Latter-day Saints back proposed same-sex marriage law, but other flocks remain concerned

More than a decade ago, I wrote a piece for Christianity Today headlined, “Should the marriage battleground shift to religious freedom?”

In that article, University of Virginia law professor Douglas Laycock made the case that Christian conservatives who opposed same-sex marriage should shift their focus to fighting for their First Amendment religious-liberty rights.

I was reminded of that discussion when The Church of Jesus Christ of Latter-day Saints — in what the Salt Lake Tribune characterized as “a stunning move” — “gave its support to a proposed federal law that would codify marriages between same-sex couples.”

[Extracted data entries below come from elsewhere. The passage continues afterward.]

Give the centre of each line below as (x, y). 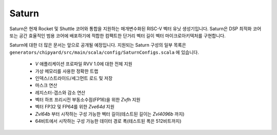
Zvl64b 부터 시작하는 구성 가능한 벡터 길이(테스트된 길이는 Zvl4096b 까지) (110, 114)
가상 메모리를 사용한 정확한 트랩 (67, 71)
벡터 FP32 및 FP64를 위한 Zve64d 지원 (75, 107)
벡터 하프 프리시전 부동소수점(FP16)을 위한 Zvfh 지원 (88, 100)
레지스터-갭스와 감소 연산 (60, 93)
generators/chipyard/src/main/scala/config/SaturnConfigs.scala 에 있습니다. (104, 52)
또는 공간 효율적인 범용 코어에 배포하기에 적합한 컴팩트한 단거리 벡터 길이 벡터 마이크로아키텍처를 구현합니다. (117, 35)
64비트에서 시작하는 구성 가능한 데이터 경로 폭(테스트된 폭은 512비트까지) (108, 121)
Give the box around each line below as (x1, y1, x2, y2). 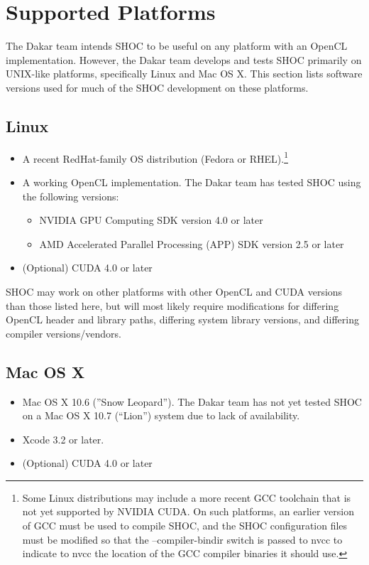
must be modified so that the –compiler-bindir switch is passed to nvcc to (22, 532, 343, 547)
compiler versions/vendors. (6, 325, 121, 340)
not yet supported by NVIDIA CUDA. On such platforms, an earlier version (22, 504, 354, 519)
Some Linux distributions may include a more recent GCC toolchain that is (22, 490, 351, 505)
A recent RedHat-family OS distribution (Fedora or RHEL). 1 (22, 149, 288, 166)
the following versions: (22, 188, 119, 203)
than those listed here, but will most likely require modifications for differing (6, 298, 339, 313)
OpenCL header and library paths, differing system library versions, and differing (6, 312, 359, 327)
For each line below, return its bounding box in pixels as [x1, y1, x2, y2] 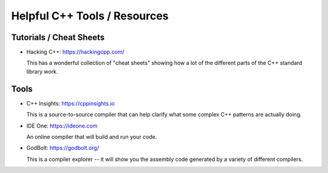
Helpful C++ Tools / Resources [11, 9, 169, 22]
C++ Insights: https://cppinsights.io [26, 100, 115, 107]
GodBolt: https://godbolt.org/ [26, 144, 100, 152]
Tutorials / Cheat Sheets [11, 32, 105, 42]
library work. [26, 67, 58, 75]
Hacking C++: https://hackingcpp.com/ [26, 49, 125, 56]
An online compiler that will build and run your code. [26, 133, 157, 140]
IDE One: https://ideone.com [26, 122, 98, 129]
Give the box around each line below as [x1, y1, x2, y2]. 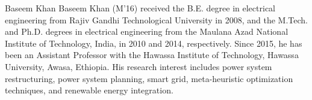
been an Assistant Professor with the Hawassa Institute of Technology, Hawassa [5, 49, 299, 61]
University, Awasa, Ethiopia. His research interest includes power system [5, 60, 272, 72]
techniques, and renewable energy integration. [5, 84, 173, 96]
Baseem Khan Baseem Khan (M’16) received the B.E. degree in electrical [5, 2, 275, 14]
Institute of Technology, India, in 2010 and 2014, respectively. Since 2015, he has [5, 37, 302, 49]
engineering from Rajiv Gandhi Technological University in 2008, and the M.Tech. [5, 13, 308, 26]
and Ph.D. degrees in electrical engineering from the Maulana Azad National [5, 25, 289, 38]
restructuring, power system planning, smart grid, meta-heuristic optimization [5, 72, 293, 84]

The story by the Tribune’s Tamarra Kemsley and Peggy Fletcher Stack notes:

The Utah-based faith’s doctrine “related to marriage between a man and a woman is well known and will remain unchanged,” the church stated in a news release. “We are grateful for the continuing efforts of those who work to ensure the Respect for Marriage Act includes appropriate religious freedom protections while respecting the law and preserving the rights of our LGBTQ brothers and sisters.”

At Religion News Service, Bob Smietana traces the Latter-day Saints’ surprise backing of the federal law to the fallout from the church’s 2008 support for Proposition 8. That California ballot measure was aimed at banning same-sex marriage.

Smietana writes:

Voters narrowly approved Proposition 8, but their victory proved short-lived. A California court ruled that any ban on same-sex marriage was unconstitutional.

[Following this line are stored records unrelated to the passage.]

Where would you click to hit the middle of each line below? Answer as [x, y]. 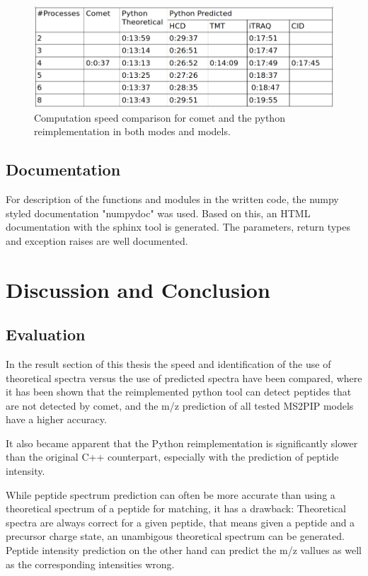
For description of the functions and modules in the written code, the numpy [172, 198]
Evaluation [46, 334]
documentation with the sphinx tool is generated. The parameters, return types [178, 227]
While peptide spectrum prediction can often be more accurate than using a [171, 494]
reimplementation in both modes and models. [132, 131]
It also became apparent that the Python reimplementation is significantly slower [182, 443]
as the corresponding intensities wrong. [90, 564]
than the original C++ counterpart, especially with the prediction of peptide [172, 457]
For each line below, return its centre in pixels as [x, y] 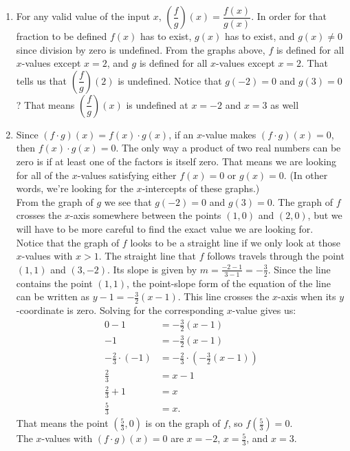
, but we [325, 215]
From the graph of [55, 201]
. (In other [306, 175]
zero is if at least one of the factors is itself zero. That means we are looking [176, 161]
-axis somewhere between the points [146, 215]
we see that [128, 201]
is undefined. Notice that [170, 80]
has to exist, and [260, 36]
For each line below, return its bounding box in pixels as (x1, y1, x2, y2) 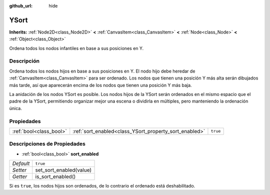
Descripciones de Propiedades (9, 140, 86, 147)
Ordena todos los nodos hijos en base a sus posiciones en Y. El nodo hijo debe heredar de (9, 68, 195, 74)
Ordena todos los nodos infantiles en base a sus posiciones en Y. (9, 45, 144, 51)
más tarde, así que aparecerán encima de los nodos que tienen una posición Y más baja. (9, 82, 192, 88)
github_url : (9, 3, 32, 8)
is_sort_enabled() (35, 173, 76, 180)
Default (12, 160, 30, 167)
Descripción (9, 57, 40, 64)
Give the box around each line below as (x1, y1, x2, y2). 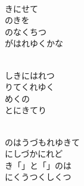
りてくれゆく (5, 80, 55, 93)
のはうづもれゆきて (5, 135, 80, 148)
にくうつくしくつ (5, 170, 71, 183)
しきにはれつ (5, 69, 55, 81)
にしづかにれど (5, 147, 63, 160)
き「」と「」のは (5, 159, 71, 171)
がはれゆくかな (5, 37, 63, 49)
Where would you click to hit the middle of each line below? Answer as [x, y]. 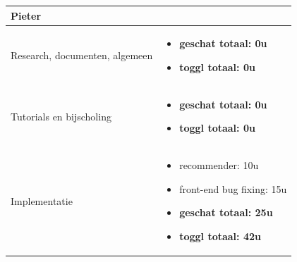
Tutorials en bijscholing [61, 116]
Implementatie [42, 200]
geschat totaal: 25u [226, 212]
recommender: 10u [219, 165]
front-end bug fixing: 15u [233, 188]
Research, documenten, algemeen [82, 55]
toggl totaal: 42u [220, 236]
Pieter [26, 15]
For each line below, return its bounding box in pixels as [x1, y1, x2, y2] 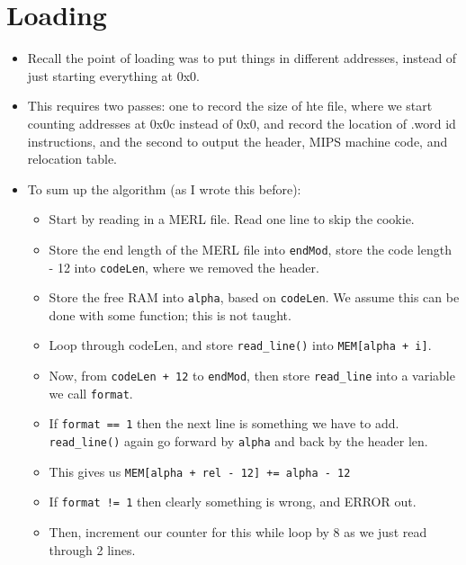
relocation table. [27, 149, 118, 168]
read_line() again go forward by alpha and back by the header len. [49, 432, 428, 451]
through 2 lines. [49, 540, 136, 559]
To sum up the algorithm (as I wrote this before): [27, 179, 301, 198]
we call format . [49, 383, 133, 402]
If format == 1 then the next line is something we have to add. [49, 414, 399, 433]
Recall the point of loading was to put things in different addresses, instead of [27, 49, 457, 67]
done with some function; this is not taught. [49, 305, 291, 324]
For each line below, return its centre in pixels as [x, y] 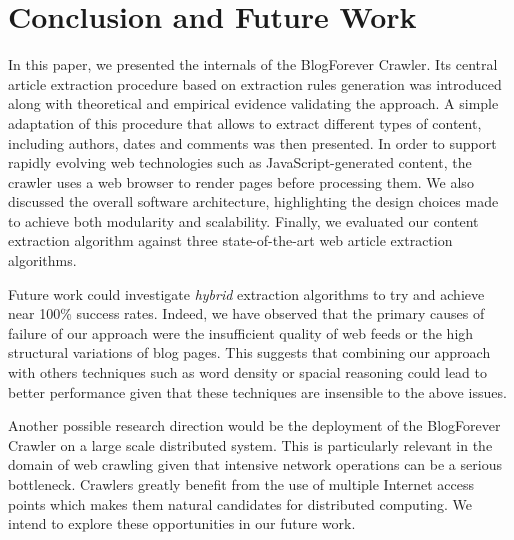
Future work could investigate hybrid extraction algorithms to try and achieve [246, 293]
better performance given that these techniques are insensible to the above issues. [257, 391]
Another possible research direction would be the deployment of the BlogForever [254, 425]
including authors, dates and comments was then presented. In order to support [252, 142]
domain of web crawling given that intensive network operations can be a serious [255, 464]
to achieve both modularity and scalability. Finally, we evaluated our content [243, 220]
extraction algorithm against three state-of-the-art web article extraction [230, 240]
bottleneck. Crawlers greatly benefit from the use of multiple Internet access [241, 484]
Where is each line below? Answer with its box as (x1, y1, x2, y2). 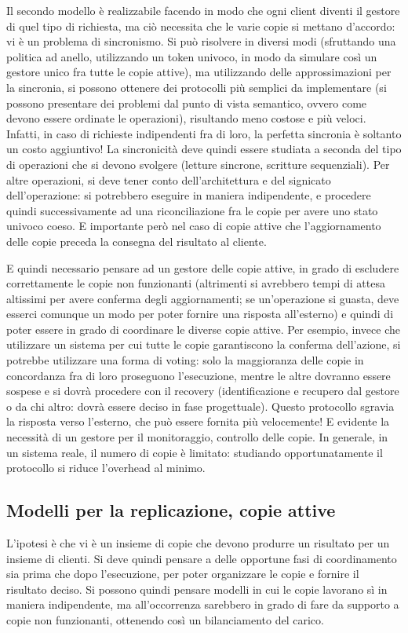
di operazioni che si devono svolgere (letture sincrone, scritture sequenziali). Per (6, 156, 390, 172)
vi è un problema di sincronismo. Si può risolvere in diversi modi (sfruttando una (6, 33, 396, 49)
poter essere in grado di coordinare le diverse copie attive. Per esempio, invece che (6, 320, 400, 337)
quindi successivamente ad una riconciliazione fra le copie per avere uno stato (6, 202, 378, 218)
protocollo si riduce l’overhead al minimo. (6, 459, 206, 476)
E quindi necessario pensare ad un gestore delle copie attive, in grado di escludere (6, 259, 399, 276)
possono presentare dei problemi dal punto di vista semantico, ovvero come (6, 94, 367, 111)
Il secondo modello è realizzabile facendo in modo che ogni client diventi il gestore (6, 2, 400, 18)
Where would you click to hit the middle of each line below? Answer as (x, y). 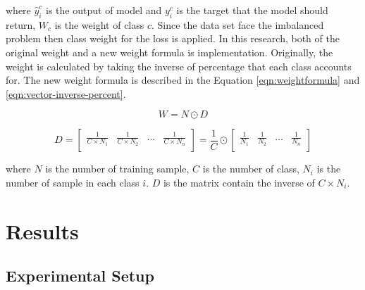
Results (42, 231)
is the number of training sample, (117, 169)
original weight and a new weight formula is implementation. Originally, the (169, 52)
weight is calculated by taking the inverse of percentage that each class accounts (179, 66)
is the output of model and (104, 10)
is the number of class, (251, 169)
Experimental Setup (80, 276)
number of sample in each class (73, 182)
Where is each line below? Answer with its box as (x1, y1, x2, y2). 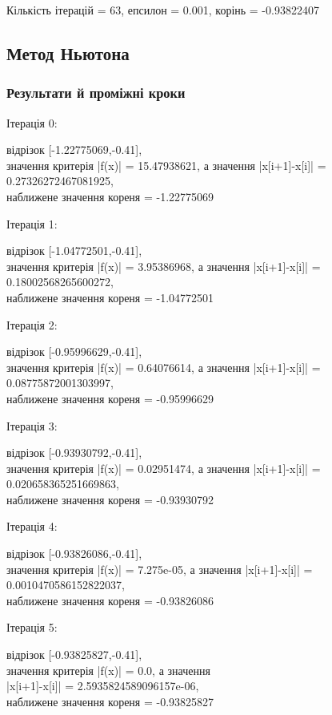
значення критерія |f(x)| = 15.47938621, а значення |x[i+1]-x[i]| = (6, 156, 326, 173)
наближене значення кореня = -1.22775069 (6, 188, 214, 204)
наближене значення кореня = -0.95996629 (6, 390, 214, 406)
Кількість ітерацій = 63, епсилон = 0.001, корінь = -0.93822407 (6, 2, 319, 18)
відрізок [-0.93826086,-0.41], (6, 545, 142, 562)
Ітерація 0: (6, 114, 58, 131)
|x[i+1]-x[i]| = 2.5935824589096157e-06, (6, 677, 199, 694)
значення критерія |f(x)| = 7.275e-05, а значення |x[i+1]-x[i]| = (6, 560, 313, 577)
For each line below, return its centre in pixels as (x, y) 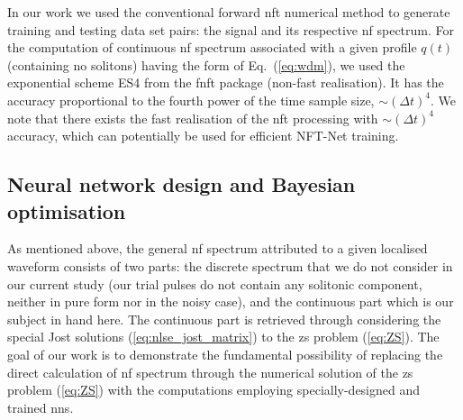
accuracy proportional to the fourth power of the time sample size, (191, 100)
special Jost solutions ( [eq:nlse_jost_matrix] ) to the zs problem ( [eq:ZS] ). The (223, 337)
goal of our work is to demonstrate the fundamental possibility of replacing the (225, 354)
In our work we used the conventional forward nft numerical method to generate (229, 12)
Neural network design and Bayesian (182, 184)
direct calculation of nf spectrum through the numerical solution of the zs (210, 372)
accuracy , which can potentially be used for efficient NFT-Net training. (203, 136)
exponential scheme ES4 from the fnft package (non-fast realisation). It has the (226, 82)
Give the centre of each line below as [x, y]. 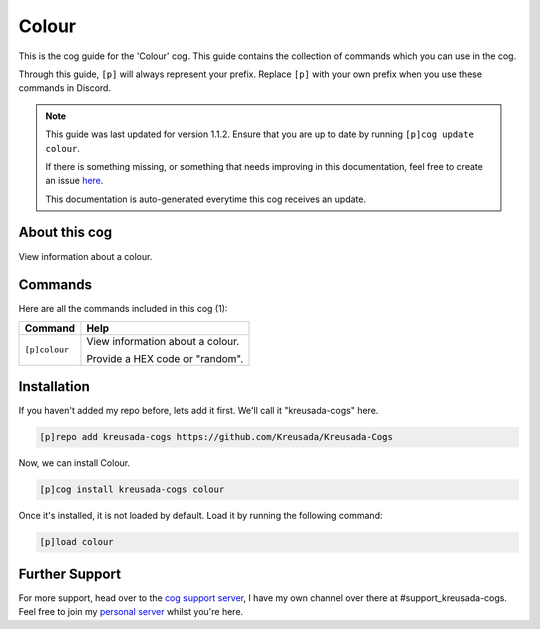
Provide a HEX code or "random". [165, 358]
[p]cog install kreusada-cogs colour [132, 489]
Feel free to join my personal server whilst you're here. [131, 612]
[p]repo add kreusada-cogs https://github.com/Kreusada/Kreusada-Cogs [216, 437]
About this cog [65, 232]
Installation [54, 386]
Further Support [70, 573]
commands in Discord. [65, 88]

The church’s public image took a beating, said Benjamin Park, a scholar of Mormonism at Sam Houston State University. “Church leaders recognized the writing on the wall,” said Park.

The defeat led LDS leaders to back the Respect for Marriage Act, a bill that would protect same-sex marriage that Congress is now expected to pass this week with bipartisan support. In Wednesday’s 62-37 vote in the U.S. Senate to end debate on the bill and advance it, Republican Sen. Mitt Romney of Utah was among the yeas.